In the free market, companies that discriminate irrationally struggle to survive and sometimes perish. When one discriminates, one inherently limits the alternatives made available by ruling certain alternatives out of the decision-making process, regardless of the potential that may lie in that alternative. Applied to employment, the company that chooses to hire employees based on unmerited discrimination instead of utility or productivity will surely fail to maximize profits.

For example, suppose two individuals with differing levels of quantifiable productivity apply for the same position at the same point in time. All things being equal, from the economic perspective, hiring the more productive individual would be advantageous to the company. Should the company, however, choose to employ the less productive individual, it will not realize profits as high as those brought about by employing the more productive individual.

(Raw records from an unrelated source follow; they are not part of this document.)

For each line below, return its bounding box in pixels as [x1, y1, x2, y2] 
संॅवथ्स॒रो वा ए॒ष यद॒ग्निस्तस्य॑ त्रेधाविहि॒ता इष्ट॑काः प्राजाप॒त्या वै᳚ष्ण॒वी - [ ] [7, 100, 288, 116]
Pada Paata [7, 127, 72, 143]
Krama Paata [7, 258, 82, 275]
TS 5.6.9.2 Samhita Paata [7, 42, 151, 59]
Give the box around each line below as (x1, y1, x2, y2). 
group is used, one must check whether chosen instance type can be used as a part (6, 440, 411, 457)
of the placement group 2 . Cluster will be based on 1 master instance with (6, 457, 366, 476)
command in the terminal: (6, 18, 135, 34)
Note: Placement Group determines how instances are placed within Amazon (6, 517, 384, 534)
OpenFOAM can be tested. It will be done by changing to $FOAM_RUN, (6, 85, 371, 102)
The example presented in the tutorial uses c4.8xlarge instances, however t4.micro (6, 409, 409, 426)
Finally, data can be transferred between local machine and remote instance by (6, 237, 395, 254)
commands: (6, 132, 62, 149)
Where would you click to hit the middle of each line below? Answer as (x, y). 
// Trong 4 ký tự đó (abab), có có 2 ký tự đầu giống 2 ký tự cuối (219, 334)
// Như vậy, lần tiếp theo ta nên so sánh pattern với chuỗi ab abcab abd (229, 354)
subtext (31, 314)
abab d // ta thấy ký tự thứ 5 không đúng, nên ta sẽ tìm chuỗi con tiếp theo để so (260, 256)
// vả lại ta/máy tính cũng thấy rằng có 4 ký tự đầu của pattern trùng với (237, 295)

Discriminating against customers, in any way, further hampers profitability. For the company, loss of profit is inevitable as it has reduced its pool of potential customers, be it through marketing products to some persons and not others, or prohibiting individuals of a particular demographic from patronizing the business. When a business discriminates against customers eager to satisfy their demands with the product that the business sells, the business is essentially refusing revenues.

In essence, the irrationally discriminating seller is creating an opportunity cost where it need not exist. Given this economic truth, one can see how Wal-Mart and other notably prosperous companies have achieved their success--they cater to virtually every customer in the market for virtually every product. Lucrative businesses are such not simply as a result of satisfying consumer needs, but also because they recognize that satisfaction of the greatest amount of consumers is necessary to maximize profitability, and therefore realize that discrimination would be detrimental.

Another issue not to be overlooked in an analysis of discrimination is the reputation a discriminator may create for itself. A reputation, the opinions individuals have about another person or entity, is formed out of the personality or behavior perceived to be characteristic of that person or entity. The discriminator may find itself discriminated against accordingly if other individuals are critical of discriminatory conduct and do not wish to be associated with such an entity. In the market for goods and services buyers typically discriminate against sellers based on the products they offer, the bundle of benefits a buyer perceives in purchasing from a particular seller. Included in this bundle of benefits is the overall character of the seller, which may be of interest to a buyer.

Given the position that an irrational discriminator puts itself in through both its own biased ways and the resultant reputation that may cause discrimination towards it, one can conclude that any entity which practices excessive, unmerited discrimination would certainly struggle to survive in the free market.

A ruling in favor of the plaintiffs in the Abercrombie and Fitch discrimination case would no doubt bring many more lawsuits of the like before the courts. The fact of the matter is that there would be no difference between this particular case and a case brought by a Caucasian against FUBU for its "all-black" look, or a male against Victoria's Secret for catering to women, or an elder against The Gap for not favoring the elderly. Basically, discrimination is in no way, shape, or form criminal, rather, it is nothing more than the exhibition of preference, which is legal in a society that calls itself free.